FIRE-ESCAPE OPERATIONS

  1. When climbing a fire escape during a fire, always maintain a hold with one hand on a part of the fire escape itself to prevent serious injury should a stair tread suddenly give way.
  2. Before climbing a gooseneck ladder leading from a top-floor fire escape landing to the roof, vigorously pull the ladder away from the building to test its stability. The gooseneck ladder could pull away from the building if the metal fire escape or the wooden or masonry structure to which it is attached is corroded.
  3. When taking up from a fire, the fire escape drop ladder is returned to and secured at its normal raised position. Firefighters should never attempt to descend to the street from the first fire escape balcony by climbing down the dropladder in raised position and then dropping down to the sidewalk. Pendulum hooks holding fire escape dropladders have suddenly broken from their connections and firefighters on them have been seriously injured. A firefighter should use a portable ladder or enter an apartment served by the balcony in order to descend to the street level.
  4. Stand away from the weights when lowering a counterbalance weighted ladder. They may collapse from the impact of the ladder striking the sidewalk.

FORCIBLE ENTRY OPERATIONS

  1. When forcible entry is required for an inward-swinging door behind which there is intense heat and fire, the inward swing must be controlled. A firefighter or officer should hold the doorknob closed with a gloved hand or short piece of rope while other firefighters force the lock open.
  2. A firefighter performing forcible entry on a door to an apartment on fire is extremely vulnerable to injury from backdraft or smoke explosion once the door is opened and air flows into the fire area. The firefighter is in error if he believes he can avoid a blast by observing warning signs or by reacting in a split second—explosions happen too fast. The only real protection a firefighter has against explosion is his protective equipment—gloves, mask facepiece, helmet, earflaps, turnout coat, pants, and boots—properly worn and in good condition.
  3. Generally, when a firefighter must use an axe for entry it should be moved forward forcefully in a punching action. The power behind the axe movement comes from the firefighter’s shoulder and the weight of the axe, not the swing. If it is necessary to swing an axe during a forcible entry operation, first check for nearby firefighters and overhead obstructions.

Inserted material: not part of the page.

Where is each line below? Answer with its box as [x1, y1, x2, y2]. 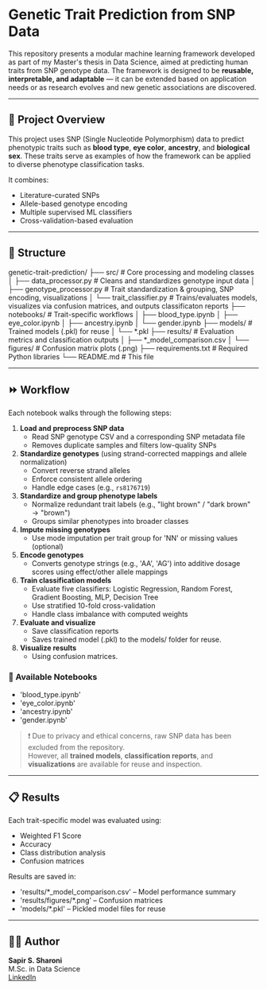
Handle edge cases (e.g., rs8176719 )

LADDER CLIMBING OPERATIONS

  1. A firefighter ordered into a room from outside via a ladder should first place any tools inside the window on the floor before entering. Then, with both hands free, he should grab onto a portion of the window and test its stability. If it does not move, the firefighter maintains his grip on the window while moving through it from the ladder.
  2. When necessary, a firefighter climbing an aerial ladder should use a ladder belt to secure himself to the rungs. A leg lock should not be used as a substitute for a ladder belt.
  3. Firefighters should never be up on an aerial ladder while it is being raised, rotated, or extended. The ladder must be in position before climbing—that means making sure that the ladder locks are set, too.
  4. The priorities for removing a victim from a burning building are, from highest to lowest: smokeproof tower, interior enclosed stairway, safe fire escape, aerial platform, aerial ladder.
  5. When climbing into a window of a burned-out or vacant building, drop your tools inside the window before entering and listen to them strike the floor. If you don’t hear the tool strike the floor, either the window opens into an elevator shaftway or the floor is burned away.

WALL COLLAPSE DANGERS

  1. Whenever there is a danger of wall collapse, an officer in command must establish a collapse danger zone. A collapse danger zone should be equal to the height of the unstable wall. All firefighters should be withdrawn away from the burning building to a distance at least equal to the height of the wall.
  2. The officer establishing the collapse danger zone must take into account not only how far outward the wall may collapse but also the horizontal span of possible wall collapse.
  3. A collapse danger zone for an aerial stream will vary from that established for ground stream operations. An aerial stream operated from a tower ladder or aerial ladder should be positioned away from an unstable wall at a distance equal to the height of the wall above the nozzle tip.
  4. Establishing a collapse zone for tall structures could require firefighters to be positioned beyond the reach of hose streams. In this case a “flanking” position is called for: The master streams must be placed in front of the adjoining buildings or at comer-safe areas of the fireground. The master stream range and effectiveness will be reduced but the life safety of the firefighters will be ensured even if the unstable wall falls outward.
  5. The greatest danger of wall collapse occurs during an outside attack on a fully involved church fire. There are only four safe areas in which to park vehicles and operate master streams at such an incident: the four corner-safe areas. If all of the walls collapsed outward simultaneously (however unlikely), only these four areas would be safe from falling debris.

OVERHAULING

  1. After a fire has been extinguished and before overhauling begins, three safety actions should be ordered by the officer in command: Fresh air should be pumped into die hot, smoke-filled area by fans or the ventilation system; portable lights should be set up to improve visibility; and a safety survey of the structure and contents should be undertaken, checking especially for collapsehazards, hazardous materials, and utility shut-off control valves.
  2. Firefighters ordered to shut off utility control valves for gas or electric power must consider the possibility of carbon monoxide and smoke accumulation in the cellar, particularly when a fire of long duration has been extinguished in a first-floor store directly above the cellar and the cellar is completely below grade and without windows. Self-contained breathing apparatus must be worn.
  3. The firefighter’s best protection against injury and deadi by a fall during overhauling is a properly charged flashlight. No firefighter should respond to a fire without a personal light.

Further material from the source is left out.